How to complete this task - Starting at the line containing "Debt-Trap Diplomacy" and ending at the line containing "Free at 325°F", print every line of the material below exactly, both ends included, and stop there.

(Beginning of Dataset)

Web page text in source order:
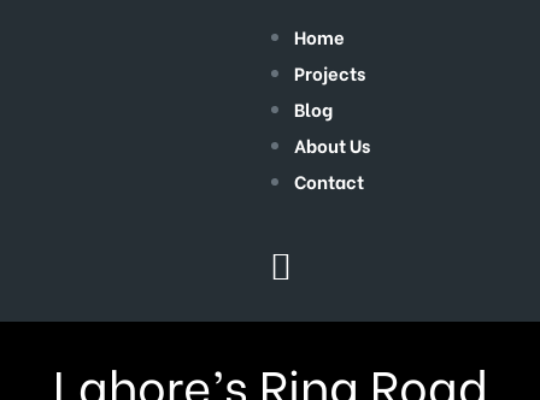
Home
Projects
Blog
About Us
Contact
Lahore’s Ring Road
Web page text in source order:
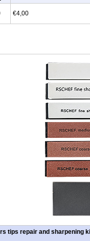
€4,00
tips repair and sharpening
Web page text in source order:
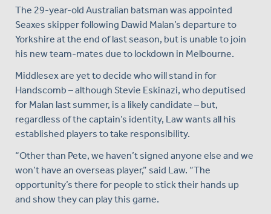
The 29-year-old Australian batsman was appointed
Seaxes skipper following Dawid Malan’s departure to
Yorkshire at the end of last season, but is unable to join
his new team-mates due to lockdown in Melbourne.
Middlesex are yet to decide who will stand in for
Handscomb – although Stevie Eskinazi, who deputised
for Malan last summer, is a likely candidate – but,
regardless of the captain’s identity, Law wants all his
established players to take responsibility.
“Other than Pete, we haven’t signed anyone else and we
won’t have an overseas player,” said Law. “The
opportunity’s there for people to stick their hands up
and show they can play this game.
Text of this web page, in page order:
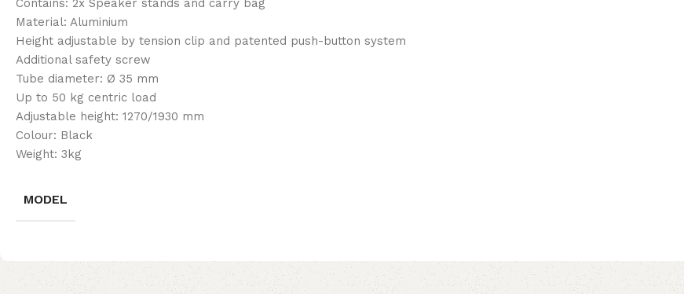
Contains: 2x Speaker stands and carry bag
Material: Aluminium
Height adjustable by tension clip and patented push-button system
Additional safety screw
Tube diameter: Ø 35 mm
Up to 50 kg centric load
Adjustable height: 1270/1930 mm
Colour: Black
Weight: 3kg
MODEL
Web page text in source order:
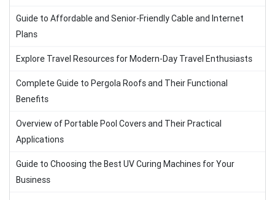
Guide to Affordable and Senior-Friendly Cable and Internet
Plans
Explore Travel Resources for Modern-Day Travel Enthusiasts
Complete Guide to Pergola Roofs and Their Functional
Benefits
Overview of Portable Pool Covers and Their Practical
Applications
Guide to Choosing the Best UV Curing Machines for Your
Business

(End of Dataset)
(Beginning of Dataset)

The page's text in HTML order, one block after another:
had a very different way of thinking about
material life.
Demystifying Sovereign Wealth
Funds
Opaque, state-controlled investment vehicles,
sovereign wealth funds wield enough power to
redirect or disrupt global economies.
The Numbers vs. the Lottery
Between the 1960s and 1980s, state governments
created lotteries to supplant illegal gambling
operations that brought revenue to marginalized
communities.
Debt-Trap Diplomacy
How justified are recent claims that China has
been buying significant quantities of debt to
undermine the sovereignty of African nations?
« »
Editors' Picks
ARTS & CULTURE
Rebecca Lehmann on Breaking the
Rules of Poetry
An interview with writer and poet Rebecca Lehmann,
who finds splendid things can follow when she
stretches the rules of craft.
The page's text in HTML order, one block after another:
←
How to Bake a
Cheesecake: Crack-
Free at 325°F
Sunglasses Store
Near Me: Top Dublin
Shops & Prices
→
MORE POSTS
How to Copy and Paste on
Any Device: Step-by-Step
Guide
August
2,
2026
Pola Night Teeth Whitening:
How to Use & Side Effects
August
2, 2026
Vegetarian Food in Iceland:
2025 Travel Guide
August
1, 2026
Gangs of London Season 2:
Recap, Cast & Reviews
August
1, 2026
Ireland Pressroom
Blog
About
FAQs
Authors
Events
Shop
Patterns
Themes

(End of Dataset)
(Beginning of Dataset)

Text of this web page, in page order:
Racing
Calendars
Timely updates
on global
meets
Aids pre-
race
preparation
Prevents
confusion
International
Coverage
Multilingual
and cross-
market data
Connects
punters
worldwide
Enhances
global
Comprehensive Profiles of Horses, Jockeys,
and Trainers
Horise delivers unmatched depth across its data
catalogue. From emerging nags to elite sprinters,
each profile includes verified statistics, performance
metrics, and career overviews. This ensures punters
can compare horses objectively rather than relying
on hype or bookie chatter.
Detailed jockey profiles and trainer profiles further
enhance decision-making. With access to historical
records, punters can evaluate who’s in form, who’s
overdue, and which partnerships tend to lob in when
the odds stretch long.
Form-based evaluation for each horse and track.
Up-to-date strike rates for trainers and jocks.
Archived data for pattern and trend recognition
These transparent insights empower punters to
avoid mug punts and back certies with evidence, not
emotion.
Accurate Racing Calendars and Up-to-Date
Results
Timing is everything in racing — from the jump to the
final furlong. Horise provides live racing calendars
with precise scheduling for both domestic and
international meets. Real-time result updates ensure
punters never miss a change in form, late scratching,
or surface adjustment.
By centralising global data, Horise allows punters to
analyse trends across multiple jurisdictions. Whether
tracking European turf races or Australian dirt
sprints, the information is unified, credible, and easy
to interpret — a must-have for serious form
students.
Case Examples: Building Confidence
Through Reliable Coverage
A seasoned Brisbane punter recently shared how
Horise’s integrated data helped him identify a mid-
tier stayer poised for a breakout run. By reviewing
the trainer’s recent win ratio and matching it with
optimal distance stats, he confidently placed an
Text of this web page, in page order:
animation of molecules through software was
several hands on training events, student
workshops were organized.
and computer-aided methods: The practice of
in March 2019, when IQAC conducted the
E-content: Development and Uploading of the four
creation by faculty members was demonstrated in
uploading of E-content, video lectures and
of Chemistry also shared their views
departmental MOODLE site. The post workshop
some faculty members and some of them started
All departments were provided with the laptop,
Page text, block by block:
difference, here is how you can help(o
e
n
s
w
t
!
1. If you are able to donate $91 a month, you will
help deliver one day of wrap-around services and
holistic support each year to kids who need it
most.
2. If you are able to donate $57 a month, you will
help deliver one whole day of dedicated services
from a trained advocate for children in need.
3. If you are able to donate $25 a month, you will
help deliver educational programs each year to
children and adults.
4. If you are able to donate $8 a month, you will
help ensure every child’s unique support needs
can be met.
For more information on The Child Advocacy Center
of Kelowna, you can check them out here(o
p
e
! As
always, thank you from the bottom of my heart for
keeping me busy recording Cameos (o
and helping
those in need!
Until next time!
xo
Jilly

(End of Dataset)

Result for this exercise -
Debt-Trap Diplomacy
How justified are recent claims that China has
been buying significant quantities of debt to
undermine the sovereignty of African nations?
« »
Editors' Picks
ARTS & CULTURE
Rebecca Lehmann on Breaking the
Rules of Poetry
An interview with writer and poet Rebecca Lehmann,
who finds splendid things can follow when she
stretches the rules of craft.
The page's text in HTML order, one block after another:
←
How to Bake a
Cheesecake: Crack-
Free at 325°F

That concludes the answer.